Unify logic to generate embeddings from scratch and incrementally

This simplifies the `compute_embeddings' method and avoids potential later divergence in handling the index regenerate vs update scenarios
2024-11-23 23:48:56 +01:00 · 2023-07-16 00:22:14 -07:00 · 2023-07-16 00:22:14 -07:00 · 89c7819cb7
commit 89c7819cb7
parent 6a0297cc86
1 changed files with 18 additions and 22 deletions
--- a/src/khoj/search_type/text_search.py
+++ b/src/khoj/search_type/text_search.py
@ -62,36 +62,32 @@ def compute_embeddings(
 ):
    "Compute (and Save) Embeddings or Load Pre-Computed Embeddings"
    new_entries = []
+    create_index_msg = ""
    # Load pre-computed embeddings from file if exists and update them if required
    if embeddings_file.exists() and not regenerate:
        corpus_embeddings: torch.Tensor = torch.load(get_absolute_path(embeddings_file), map_location=state.device)

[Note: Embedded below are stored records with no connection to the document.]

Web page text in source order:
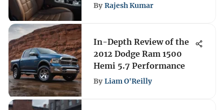
By Rajesh Kumar
In-Depth Review of the
2012 Dodge Ram 1500
Hemi 5.7 Performance
By Liam O'Reilly
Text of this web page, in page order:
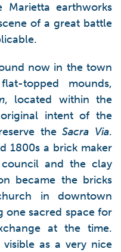
earthworks
of a great battle
now in the town
topped mounds,
, located within the
intent of the
theSacra Via.
1800s a brick maker
and the clay
became the bricks
in downtown
one sacred space for
at the time.
as a very nice

        logger.debug(f"Loaded {len(corpus_embeddings)} text embeddings from {embeddings_file}")
-
-        # Encode any new entries in the corpus and update corpus embeddings
-        new_entries = [entry.compiled for id, entry in entries_with_ids if id == -1]
-        if new_entries:
-            logger.info(f"📩 Indexing {len(new_entries)} text entries.")

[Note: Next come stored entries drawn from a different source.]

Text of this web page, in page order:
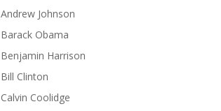
Andrew Johnson
Barack Obama
Benjamin Harrison
Bill Clinton
Calvin Coolidge
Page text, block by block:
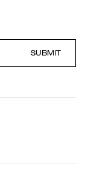
SUBMIT
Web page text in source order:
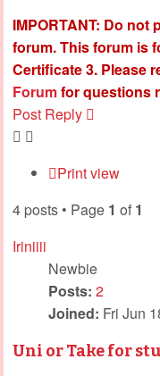
IMPORTANT: Do
forum. This forum is
Certificate 3. Please
Forumfor questions
Post Reply
Print view
4 posts • Page 1 of 1
Iriniiii
Newbie
Posts: 2
Joined: Fri Jun
Uni or Take for
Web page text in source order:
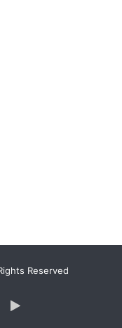
Reserved
Google
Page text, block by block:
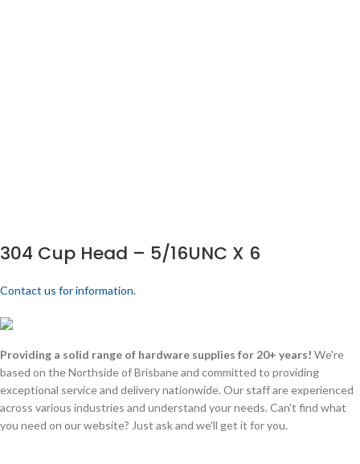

-            new_embeddings = bi_encoder.encode(
-                new_entries, convert_to_tensor=True, device=state.device, show_progress_bar=True
-            )
-            existing_entry_ids = [id for id, _ in entries_with_ids if id != -1]
-            if existing_entry_ids:
-                existing_embeddings = torch.index_select(
-                    corpus_embeddings, 0, torch.tensor(existing_entry_ids, device=state.device)
-                )
-            else:
-                existing_embeddings = torch.tensor([], device=state.device)
-            corpus_embeddings = torch.cat([existing_embeddings, new_embeddings], dim=0)
-    # Else compute the corpus embeddings from scratch
    else:
-        new_entries = [entry.compiled for _, entry in entries_with_ids]
-        logger.info(f"📩 Indexing {len(new_entries)} text entries. Creating index from scratch.")
-        corpus_embeddings = bi_encoder.encode(
+        corpus_embeddings = torch.tensor([], device=state.device)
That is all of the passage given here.